# What is required
Beginning with the line that has "What if I go over the weight limit?", please write out each remaining line of the listing below, word for word.

--- Data records Enclosed Below ---

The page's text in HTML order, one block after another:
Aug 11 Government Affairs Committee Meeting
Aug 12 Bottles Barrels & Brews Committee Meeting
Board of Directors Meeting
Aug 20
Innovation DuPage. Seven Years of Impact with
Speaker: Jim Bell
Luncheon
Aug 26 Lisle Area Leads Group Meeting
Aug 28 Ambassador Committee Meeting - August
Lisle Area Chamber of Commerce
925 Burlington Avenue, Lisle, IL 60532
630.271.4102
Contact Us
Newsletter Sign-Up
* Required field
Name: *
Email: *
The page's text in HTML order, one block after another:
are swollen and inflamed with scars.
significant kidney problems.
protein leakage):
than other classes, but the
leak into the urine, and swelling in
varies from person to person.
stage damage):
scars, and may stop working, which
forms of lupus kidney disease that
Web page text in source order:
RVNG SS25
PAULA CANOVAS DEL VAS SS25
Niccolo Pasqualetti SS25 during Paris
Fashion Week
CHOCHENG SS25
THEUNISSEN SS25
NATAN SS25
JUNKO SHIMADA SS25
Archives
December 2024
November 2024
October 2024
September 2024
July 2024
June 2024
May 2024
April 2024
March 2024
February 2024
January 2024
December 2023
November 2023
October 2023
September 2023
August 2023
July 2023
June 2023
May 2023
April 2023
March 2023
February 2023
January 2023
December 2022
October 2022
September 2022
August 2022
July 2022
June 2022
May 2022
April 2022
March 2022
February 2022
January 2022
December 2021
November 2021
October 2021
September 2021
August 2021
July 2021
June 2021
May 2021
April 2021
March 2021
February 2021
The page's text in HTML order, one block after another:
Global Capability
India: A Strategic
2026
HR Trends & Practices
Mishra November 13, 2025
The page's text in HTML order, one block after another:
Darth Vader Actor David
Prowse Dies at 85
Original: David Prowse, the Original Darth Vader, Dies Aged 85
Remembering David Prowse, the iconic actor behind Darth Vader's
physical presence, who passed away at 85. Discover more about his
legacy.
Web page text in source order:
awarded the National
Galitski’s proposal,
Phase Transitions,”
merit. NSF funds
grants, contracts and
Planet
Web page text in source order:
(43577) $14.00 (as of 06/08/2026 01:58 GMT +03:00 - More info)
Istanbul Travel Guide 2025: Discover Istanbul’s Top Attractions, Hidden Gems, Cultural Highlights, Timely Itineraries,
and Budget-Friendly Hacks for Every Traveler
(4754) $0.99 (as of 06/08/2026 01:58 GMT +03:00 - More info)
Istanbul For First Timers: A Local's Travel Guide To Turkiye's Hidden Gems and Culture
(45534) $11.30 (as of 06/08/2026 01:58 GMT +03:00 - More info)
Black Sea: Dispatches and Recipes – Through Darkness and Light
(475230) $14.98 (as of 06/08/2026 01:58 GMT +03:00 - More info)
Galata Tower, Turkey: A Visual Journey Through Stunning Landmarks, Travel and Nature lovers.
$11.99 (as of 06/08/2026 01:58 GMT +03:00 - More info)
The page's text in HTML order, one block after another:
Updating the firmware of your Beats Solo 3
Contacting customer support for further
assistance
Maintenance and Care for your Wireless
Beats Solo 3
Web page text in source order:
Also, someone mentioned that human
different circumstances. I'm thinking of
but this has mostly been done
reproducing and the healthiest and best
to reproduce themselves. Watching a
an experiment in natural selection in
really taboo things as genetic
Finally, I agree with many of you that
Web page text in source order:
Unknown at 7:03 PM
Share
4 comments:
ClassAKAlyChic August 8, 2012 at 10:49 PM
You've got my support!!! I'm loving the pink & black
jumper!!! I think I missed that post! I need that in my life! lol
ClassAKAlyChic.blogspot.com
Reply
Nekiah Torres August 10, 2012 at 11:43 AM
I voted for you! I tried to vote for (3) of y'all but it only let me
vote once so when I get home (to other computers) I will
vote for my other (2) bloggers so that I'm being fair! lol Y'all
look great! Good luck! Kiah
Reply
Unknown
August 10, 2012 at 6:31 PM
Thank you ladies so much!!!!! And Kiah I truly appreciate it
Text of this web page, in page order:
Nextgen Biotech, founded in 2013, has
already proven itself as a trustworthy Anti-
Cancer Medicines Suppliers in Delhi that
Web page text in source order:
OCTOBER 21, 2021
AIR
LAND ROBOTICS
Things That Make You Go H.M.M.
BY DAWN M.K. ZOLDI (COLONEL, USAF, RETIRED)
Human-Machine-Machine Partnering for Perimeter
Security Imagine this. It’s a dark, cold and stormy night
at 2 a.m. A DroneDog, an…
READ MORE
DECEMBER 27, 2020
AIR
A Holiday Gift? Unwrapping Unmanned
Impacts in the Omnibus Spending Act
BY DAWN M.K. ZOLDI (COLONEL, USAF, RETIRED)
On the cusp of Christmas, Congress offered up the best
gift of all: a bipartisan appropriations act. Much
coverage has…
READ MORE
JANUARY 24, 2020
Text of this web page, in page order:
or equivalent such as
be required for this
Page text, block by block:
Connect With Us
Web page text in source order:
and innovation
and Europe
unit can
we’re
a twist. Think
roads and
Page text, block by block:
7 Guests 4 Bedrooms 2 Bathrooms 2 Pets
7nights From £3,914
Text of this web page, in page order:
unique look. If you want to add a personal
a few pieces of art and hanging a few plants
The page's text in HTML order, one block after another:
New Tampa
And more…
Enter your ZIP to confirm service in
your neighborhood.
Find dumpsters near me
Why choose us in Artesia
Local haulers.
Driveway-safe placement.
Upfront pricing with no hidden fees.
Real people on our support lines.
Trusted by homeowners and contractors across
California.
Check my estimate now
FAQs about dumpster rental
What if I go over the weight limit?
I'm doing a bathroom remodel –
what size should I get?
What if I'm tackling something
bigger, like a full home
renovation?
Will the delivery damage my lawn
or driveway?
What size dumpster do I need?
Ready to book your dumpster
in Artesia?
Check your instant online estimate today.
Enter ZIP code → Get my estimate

--- End of Enclosed Data records ---

# Written solution
What if I go over the weight limit?
I'm doing a bathroom remodel –
what size should I get?
What if I'm tackling something
bigger, like a full home
renovation?
Will the delivery damage my lawn
or driveway?
What size dumpster do I need?
Ready to book your dumpster
in Artesia?
Check your instant online estimate today.
Enter ZIP code → Get my estimate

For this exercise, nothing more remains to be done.